В рамках социально-психологического дискурса нам представляется важным и релевантным говорить о границах взаимодействия субъекта с Другим/Другими. Использование понятия «субъект» и его предпочтение нами объясняется исходя из двух основных посылок: методологической и семантической. Первая связана с теоретико-методологическим поворотом современной психологии в сторону субъекта как категории, обладающей большим интерпретационным и объяснительным потенциалом. В настоящее время в психологических исследованиях человек рассматривается как субъект бытия, взаимодействующий с миром и другими в этом мире, в реальном социально-психологическом контексте (Б.Г. Ананьев, К.А. Абульханова, Л.И. Анцыферова, А.В. Брушлинский, А.Л. Журавлев, В.В. Знаков, В.Ф. Петренко, А.В. Петровский, В.А. Петровский, С.Л. Рубинштейн, З.И. Рябикина, Е.А. Сергиенко, В.И. Слободчиков, В.Э. Чудновский и др.).

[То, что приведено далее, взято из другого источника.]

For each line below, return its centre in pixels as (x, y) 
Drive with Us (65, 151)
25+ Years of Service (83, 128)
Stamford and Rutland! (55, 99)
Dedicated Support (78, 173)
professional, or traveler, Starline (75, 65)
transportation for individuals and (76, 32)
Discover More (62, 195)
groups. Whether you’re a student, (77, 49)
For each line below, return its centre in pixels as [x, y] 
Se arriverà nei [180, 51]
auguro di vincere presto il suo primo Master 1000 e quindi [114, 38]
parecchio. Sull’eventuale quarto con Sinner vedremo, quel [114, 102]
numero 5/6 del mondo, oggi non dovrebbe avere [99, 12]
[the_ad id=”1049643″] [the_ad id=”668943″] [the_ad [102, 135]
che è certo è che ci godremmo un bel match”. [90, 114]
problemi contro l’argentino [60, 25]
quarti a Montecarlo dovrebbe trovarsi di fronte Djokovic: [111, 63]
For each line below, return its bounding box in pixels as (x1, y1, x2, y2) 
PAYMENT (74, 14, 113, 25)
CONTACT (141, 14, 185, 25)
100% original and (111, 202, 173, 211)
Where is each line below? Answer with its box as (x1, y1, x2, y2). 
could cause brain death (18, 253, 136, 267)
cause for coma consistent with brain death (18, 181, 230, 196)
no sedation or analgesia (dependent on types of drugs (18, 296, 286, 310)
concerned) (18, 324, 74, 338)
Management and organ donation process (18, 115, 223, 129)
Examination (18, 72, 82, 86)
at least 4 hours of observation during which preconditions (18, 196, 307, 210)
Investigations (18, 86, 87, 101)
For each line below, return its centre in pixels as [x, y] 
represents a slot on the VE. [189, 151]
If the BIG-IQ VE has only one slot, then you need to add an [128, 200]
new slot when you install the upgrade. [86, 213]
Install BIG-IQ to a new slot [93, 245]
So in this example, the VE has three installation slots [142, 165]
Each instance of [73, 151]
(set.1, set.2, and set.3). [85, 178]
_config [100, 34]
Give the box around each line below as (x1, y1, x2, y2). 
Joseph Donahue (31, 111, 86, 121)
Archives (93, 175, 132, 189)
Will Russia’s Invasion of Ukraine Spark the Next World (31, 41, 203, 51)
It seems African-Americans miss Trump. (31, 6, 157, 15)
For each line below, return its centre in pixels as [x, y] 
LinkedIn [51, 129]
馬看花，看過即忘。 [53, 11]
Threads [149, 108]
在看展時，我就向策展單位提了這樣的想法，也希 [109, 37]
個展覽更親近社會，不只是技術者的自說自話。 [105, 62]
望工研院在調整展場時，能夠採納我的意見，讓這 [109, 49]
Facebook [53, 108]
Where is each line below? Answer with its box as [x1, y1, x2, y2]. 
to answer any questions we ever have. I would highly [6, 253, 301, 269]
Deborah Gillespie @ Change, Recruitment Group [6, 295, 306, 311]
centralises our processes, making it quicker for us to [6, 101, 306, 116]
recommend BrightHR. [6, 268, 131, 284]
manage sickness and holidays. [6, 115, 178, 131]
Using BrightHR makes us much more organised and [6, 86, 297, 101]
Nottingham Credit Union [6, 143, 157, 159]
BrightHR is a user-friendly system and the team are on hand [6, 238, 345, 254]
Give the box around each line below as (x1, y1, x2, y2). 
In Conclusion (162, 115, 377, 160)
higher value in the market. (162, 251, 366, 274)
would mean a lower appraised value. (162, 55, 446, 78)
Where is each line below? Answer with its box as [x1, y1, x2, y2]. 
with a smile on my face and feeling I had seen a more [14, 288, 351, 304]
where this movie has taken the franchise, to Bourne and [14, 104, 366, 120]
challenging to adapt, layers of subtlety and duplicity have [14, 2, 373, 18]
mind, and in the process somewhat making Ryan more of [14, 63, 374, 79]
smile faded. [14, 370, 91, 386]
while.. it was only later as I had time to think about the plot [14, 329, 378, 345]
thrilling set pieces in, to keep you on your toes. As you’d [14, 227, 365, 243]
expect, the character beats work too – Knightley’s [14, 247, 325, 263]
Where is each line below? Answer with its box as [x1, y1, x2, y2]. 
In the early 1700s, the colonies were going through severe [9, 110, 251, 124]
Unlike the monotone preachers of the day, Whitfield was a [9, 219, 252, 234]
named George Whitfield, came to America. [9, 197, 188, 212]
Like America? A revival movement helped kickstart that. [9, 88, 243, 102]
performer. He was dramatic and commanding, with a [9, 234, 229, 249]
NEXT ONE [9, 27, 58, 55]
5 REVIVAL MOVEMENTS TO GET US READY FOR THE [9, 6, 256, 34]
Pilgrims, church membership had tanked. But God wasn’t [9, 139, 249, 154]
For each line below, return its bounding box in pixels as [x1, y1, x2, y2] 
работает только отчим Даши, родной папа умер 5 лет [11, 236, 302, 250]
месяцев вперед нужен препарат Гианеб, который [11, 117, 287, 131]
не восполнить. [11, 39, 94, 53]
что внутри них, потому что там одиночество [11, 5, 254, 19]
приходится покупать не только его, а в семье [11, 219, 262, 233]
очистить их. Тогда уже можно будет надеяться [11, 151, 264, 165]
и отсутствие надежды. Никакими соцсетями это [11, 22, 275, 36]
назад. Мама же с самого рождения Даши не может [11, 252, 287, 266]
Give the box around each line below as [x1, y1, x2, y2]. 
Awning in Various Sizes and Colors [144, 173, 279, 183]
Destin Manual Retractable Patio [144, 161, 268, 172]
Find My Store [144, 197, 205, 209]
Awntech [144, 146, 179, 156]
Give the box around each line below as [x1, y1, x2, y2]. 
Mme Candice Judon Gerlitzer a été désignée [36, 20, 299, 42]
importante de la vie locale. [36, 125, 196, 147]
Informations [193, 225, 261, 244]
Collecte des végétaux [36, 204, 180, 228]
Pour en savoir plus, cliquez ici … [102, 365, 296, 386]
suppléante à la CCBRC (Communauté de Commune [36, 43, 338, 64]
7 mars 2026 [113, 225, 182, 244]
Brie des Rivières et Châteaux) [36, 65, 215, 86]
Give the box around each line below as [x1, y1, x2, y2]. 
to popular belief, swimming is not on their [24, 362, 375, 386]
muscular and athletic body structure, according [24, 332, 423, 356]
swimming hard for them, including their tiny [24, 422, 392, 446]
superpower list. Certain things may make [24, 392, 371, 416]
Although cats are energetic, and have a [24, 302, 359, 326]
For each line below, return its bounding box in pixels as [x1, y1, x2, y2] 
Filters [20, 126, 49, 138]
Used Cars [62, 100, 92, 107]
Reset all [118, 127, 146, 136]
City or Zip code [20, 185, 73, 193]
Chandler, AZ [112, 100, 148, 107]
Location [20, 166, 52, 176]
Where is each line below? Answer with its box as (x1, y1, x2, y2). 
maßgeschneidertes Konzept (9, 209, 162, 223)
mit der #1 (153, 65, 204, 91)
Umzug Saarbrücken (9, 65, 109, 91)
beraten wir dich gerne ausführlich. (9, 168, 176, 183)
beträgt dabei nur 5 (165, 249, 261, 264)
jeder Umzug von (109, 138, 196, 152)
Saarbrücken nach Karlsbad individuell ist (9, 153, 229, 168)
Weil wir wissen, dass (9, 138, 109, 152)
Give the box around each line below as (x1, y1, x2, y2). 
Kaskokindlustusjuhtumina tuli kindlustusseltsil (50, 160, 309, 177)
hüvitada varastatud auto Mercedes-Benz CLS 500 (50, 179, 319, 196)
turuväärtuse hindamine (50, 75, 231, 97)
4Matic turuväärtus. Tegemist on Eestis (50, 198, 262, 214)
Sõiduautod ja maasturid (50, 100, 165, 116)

Вторая касается того, что категория «субъект» более четко определена и меньше нагружена различными коннотациями по сравнению с другими психологическими категориями, такими как личность, эго, самость, идентичность.

Мы предлагаем выделять два вида взаимосвязанных границ – интерсубъектные и интерсубъективные, определение которых сопряжено со сложной проблемой дифференциации понятий субъектность и субъективность, неоднократно обсуждавшейся в отечественной психологии (С.Л. Рубинштейн, А.Н. Леонтьев, А.В. Брушлинский, В.И. Слободчиков, В.Э. Чудновский). Формат данной публикации не позволяет углубиться в указанную проблему, поэтому мы остановимся лишь на нашем понимании выделенных видов границ.

Интерсубъектные границы обозначают область «между» различными взаимодействующими субъектами, их встречу, контакты, соприкосновение, диалог и репрезентируются шкалой «Я−Другой», выступая критерием открытости Другому/Другим и в то же время отделенности от них.

Интерсубъективные границы выстраиваются внутри Я субъекта и представляют отношения «Я − не-Я». Напомним в этом контексте высказывание М.М. Бахтина: «Быть – значит быть для Другого и через него для себя. У человека нет внутренней суверенной территории, он весь и всегда на границе, смотря внутрь себя, он смотрит в глаза другому или глазами другого» [2].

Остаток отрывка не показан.